Speaking of the cashfusion.redteam.cash web app, could this analysis become one of the metrics that the web app tracks? Perhaps. This analysis that takes July 2020 as the starting point required weeks of computation time. Because of the way that the transaction graph is connected, an "update" to the data would still require a similar time for re-computation. However, since completion of the analysis I have thought of a shortcut that could dramatically reduce the computation time. I have not yet tested the idea, but if successful I could incorporate this metric into cashfusion.redteam.cash.

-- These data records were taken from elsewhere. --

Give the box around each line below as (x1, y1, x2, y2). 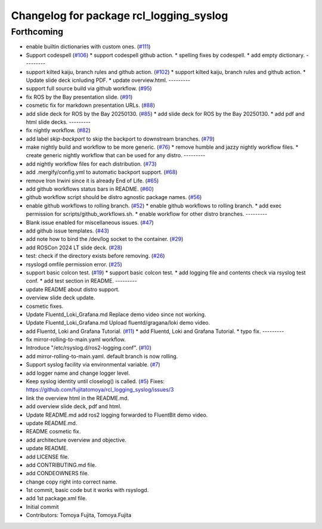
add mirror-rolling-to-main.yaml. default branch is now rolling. (26, 353, 178, 360)
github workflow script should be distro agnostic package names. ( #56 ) (26, 194, 202, 201)
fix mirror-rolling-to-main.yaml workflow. (26, 336, 126, 343)
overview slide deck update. (26, 294, 95, 301)
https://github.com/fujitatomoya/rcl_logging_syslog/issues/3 (26, 386, 174, 393)
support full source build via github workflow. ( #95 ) (26, 85, 152, 92)
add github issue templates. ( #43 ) (26, 227, 110, 234)
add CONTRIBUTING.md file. (26, 461, 97, 469)
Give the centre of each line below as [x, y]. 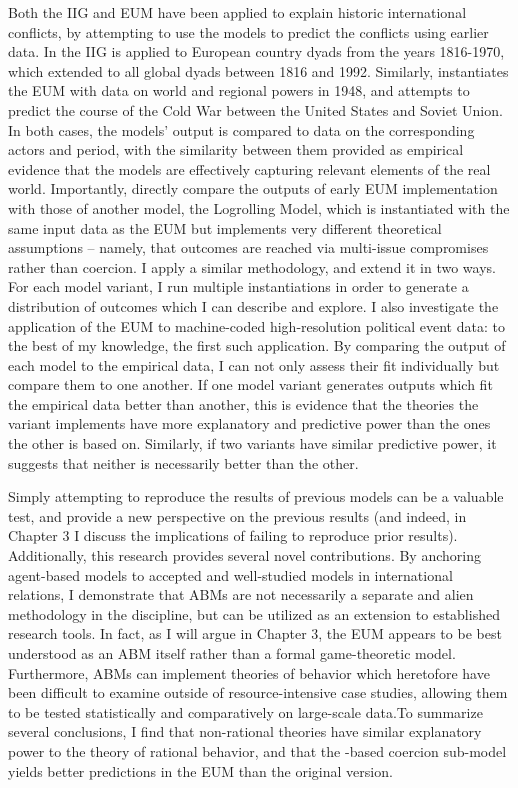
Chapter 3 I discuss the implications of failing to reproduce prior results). [233, 535]
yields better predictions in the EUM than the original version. [200, 770]
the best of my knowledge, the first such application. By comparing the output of [257, 345]
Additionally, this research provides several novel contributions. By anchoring [244, 555]
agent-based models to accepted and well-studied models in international [230, 574]
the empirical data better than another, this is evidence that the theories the [243, 403]
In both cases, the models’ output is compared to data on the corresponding [241, 129]
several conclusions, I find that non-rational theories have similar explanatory [245, 731]
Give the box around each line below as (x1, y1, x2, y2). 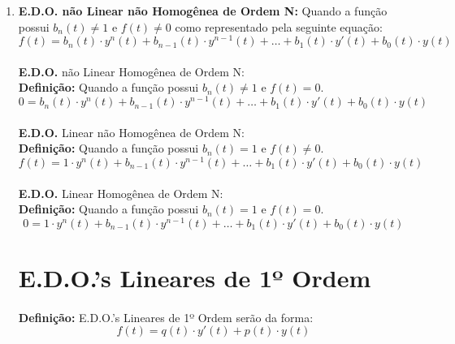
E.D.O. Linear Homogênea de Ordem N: (18, 184, 223, 201)
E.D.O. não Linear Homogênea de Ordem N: (18, 62, 245, 80)
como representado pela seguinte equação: (175, 18, 383, 35)
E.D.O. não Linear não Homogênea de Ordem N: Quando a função (18, 2, 388, 19)
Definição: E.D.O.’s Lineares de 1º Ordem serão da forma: (18, 308, 314, 325)
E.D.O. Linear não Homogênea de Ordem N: (18, 123, 245, 140)

Frankly, I was a little shocked at my results. I didn't expect that CashFusion would be so well-integrated into the rest of the BCH blockchain. Of course, to some extent the level of integration is high due to how I've defined it: A descendant is a descendant no matter how many transaction separate it from its ancestor CashFusion transaction.
In spite of the fact that CashFusion is so well-integrated, I have seen no credible reports of a centralized exchange rejecting deposit of BCH due to CashFusion ancestry, whereas rejection of BTC due to a recent CoinJoin is a fairly common occurrence at this point in time.
On the other hand, that may be because of -- not in spite of -- the fact that CashFusion is so well-integrated. Perhaps centralized exchanges choose not to ban recent CashFusion descendants because they would be locking themselves out of a substantial proportion of BCH in circulation. Another possibility is that BCH overall has "flown under the radar" of anti-privacy policies since it is a minority-hashpower hardfork of BTC with little reputation of nefarious activities happening on its blockchain.
As use of CashFusion expands and more wallets integrate it as a feature, will BCH become akin to Dash or Decred, which have optional CoinJoins integrated into their protocols?[**] And therefore will centralized exchanges and services be forced to accept CashFusioned coins as a routine part of dealing in BCH? Or will there be a crackdown?
The article also appeared on my personal website.
[*] : Since this is a sample of a population, there is sampling error. In my professional opinion, a nonparametric bootstrap is appropriate for constructing confidence intervals in this setting since graphs can have unusual statistical properties. The 95 percent confidence intervals on median, mean, 25th percentile and 75th percentile are (367, 595), (1128, 1304), (29, 31), and (1648, 2059), respectively.
[**] : Note that Dash has sought to distance itself from its reputation as a privacy coin.